Task inputs ->
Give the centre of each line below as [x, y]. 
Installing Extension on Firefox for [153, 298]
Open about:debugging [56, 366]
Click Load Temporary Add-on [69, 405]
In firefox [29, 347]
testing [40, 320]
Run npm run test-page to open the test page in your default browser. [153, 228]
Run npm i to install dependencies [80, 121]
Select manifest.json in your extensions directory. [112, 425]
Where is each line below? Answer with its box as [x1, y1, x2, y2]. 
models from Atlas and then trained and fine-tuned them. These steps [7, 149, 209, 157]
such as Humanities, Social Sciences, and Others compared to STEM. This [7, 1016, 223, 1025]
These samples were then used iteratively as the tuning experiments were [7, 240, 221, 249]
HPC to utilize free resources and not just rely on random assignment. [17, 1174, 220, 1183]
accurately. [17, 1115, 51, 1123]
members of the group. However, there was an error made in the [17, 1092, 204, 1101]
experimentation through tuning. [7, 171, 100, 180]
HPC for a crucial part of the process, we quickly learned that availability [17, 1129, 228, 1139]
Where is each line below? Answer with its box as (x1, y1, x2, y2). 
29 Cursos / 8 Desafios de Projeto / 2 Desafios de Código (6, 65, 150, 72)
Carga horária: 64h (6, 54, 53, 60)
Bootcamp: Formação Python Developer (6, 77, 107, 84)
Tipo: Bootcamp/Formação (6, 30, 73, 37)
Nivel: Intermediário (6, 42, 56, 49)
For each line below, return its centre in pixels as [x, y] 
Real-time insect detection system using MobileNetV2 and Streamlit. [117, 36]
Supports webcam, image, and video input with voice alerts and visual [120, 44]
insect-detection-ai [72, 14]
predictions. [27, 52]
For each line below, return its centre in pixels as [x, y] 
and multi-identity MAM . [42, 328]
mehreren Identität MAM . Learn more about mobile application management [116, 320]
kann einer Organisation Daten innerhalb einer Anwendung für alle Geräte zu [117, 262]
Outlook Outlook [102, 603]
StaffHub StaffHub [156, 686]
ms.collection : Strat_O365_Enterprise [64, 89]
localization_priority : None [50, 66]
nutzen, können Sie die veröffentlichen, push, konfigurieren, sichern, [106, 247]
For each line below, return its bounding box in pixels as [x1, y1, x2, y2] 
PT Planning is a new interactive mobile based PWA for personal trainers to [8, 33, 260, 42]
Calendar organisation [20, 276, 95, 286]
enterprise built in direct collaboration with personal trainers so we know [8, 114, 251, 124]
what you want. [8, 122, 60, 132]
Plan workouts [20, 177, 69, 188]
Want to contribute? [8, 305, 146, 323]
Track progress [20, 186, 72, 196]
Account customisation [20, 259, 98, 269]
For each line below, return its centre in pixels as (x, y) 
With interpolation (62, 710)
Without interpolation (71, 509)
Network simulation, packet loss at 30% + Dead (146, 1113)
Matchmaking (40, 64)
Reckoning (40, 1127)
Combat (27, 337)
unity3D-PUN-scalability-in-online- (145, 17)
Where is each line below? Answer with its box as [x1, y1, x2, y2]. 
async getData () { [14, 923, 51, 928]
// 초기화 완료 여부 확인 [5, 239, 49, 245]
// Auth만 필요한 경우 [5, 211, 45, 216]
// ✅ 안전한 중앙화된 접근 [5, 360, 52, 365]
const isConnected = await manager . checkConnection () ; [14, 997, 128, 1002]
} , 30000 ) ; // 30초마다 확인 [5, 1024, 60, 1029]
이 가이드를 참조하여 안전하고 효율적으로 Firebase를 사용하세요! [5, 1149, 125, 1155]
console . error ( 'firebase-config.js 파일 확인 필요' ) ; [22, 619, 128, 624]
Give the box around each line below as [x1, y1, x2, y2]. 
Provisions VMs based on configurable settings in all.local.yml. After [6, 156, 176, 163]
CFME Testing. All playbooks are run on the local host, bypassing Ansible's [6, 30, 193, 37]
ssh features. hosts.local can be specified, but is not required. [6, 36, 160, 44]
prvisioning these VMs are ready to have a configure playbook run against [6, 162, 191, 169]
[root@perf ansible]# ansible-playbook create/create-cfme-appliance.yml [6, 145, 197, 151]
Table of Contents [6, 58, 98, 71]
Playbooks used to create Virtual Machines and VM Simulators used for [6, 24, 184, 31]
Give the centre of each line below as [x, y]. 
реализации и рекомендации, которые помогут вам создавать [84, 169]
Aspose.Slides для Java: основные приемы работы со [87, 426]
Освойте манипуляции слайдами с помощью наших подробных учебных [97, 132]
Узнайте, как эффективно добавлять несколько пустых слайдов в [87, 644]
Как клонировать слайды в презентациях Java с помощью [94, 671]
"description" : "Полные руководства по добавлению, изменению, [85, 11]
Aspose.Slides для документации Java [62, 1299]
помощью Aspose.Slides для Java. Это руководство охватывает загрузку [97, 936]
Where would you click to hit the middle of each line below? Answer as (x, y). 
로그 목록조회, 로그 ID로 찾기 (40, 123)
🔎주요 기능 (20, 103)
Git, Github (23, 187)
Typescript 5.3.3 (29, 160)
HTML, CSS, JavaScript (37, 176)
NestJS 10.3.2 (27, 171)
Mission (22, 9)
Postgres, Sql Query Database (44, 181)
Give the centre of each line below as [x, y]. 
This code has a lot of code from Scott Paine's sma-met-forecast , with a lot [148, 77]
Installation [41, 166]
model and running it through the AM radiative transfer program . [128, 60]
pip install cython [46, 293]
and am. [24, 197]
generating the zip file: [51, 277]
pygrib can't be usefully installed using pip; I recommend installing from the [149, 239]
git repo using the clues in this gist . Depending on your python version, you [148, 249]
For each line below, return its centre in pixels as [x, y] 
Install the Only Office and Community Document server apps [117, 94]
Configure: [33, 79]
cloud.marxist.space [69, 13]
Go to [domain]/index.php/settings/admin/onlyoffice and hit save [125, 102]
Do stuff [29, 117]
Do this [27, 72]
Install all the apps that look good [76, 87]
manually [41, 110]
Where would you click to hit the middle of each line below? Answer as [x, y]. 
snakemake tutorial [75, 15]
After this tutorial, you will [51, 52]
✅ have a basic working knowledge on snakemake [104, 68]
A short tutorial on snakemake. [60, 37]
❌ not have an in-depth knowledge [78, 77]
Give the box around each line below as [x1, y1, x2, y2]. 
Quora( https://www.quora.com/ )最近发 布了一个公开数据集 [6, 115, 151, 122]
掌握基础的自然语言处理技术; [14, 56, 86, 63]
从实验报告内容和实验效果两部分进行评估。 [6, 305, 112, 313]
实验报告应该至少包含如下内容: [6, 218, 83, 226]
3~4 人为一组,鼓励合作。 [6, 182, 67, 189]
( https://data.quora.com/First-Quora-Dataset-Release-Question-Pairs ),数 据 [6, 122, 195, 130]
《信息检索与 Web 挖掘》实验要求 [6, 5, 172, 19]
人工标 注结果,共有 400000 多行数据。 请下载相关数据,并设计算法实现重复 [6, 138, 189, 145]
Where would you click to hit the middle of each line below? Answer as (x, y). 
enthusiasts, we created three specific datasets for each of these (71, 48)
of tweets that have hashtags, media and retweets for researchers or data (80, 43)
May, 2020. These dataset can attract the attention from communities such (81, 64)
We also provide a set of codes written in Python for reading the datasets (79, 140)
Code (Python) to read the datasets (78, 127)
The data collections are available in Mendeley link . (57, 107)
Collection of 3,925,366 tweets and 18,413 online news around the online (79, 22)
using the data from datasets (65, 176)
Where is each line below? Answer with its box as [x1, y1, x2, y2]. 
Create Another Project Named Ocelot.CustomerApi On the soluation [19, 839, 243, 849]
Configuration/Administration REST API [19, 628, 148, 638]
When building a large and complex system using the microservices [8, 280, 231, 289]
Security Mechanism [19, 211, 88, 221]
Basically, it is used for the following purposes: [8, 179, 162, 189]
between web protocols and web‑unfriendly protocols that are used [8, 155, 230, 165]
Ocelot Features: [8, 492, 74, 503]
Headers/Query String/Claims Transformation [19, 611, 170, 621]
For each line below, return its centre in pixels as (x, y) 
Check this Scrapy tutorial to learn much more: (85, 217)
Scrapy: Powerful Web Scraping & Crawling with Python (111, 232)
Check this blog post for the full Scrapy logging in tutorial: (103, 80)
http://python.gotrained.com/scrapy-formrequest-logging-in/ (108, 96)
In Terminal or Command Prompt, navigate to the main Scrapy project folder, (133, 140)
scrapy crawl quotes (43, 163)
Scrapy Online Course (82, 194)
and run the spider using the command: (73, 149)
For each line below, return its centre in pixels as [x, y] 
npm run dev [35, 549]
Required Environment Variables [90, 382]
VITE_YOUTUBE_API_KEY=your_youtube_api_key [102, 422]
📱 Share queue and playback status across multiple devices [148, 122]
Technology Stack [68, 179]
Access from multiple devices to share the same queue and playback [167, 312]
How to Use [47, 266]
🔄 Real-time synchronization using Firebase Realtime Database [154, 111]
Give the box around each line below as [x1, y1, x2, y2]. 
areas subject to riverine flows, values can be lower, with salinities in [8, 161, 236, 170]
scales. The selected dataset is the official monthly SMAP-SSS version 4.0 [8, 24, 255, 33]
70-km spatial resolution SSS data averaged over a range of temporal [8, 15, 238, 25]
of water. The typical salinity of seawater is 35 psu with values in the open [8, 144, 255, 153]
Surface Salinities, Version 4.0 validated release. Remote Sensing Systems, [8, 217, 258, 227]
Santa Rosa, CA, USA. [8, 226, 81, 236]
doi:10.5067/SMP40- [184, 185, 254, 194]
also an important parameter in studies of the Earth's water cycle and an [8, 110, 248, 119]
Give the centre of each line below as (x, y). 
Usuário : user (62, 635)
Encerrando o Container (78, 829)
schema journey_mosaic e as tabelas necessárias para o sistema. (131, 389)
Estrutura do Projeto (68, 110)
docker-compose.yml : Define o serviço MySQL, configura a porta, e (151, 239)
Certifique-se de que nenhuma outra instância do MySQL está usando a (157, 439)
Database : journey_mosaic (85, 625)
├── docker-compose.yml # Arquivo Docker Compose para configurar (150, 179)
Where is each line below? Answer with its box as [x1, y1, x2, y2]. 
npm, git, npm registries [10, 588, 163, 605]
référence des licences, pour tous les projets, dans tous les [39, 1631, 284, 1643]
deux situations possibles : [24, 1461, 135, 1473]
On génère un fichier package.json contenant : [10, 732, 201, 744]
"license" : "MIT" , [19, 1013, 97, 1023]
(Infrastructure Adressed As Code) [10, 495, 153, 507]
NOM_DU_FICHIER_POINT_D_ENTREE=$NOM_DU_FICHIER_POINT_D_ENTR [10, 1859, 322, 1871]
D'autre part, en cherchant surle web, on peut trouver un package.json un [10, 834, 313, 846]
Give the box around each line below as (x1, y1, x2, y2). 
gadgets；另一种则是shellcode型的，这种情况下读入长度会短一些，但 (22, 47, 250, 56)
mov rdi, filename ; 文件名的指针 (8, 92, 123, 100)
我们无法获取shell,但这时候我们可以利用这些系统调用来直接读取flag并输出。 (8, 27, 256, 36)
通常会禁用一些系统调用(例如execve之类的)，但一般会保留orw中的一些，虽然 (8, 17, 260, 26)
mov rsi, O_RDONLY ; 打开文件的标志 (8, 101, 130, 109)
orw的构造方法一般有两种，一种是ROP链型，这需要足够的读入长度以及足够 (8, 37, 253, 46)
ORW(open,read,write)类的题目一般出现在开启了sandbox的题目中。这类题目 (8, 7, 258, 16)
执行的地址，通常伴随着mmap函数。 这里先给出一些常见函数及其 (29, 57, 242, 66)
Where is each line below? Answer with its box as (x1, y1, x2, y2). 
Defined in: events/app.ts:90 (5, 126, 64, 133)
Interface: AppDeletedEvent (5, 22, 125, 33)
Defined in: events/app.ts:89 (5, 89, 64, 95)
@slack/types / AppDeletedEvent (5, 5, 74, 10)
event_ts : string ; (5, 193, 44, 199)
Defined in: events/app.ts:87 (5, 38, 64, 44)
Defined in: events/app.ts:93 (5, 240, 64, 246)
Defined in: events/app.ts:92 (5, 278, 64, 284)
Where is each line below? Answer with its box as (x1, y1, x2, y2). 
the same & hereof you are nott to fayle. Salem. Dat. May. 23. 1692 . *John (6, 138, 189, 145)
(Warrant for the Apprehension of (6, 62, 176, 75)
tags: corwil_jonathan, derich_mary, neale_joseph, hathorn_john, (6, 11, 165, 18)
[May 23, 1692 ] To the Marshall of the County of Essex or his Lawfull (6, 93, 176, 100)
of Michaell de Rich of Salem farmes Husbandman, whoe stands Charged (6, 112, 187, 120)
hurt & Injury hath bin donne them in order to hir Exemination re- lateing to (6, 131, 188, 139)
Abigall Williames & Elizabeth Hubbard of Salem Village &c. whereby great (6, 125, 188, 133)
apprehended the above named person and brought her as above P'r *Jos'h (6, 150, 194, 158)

What to produce ->
Every line from the first entry to the line containing "Run npm i to install dependencies [80, 121]" should be transcribed exactly, and nothing beyond it.

Your solution ->
Give the centre of each line below as [x, y]. 
Installing Extension on Firefox for [153, 298]
Open about:debugging [56, 366]
Click Load Temporary Add-on [69, 405]
In firefox [29, 347]
testing [40, 320]
Run npm run test-page to open the test page in your default browser. [153, 228]
Run npm i to install dependencies [80, 121]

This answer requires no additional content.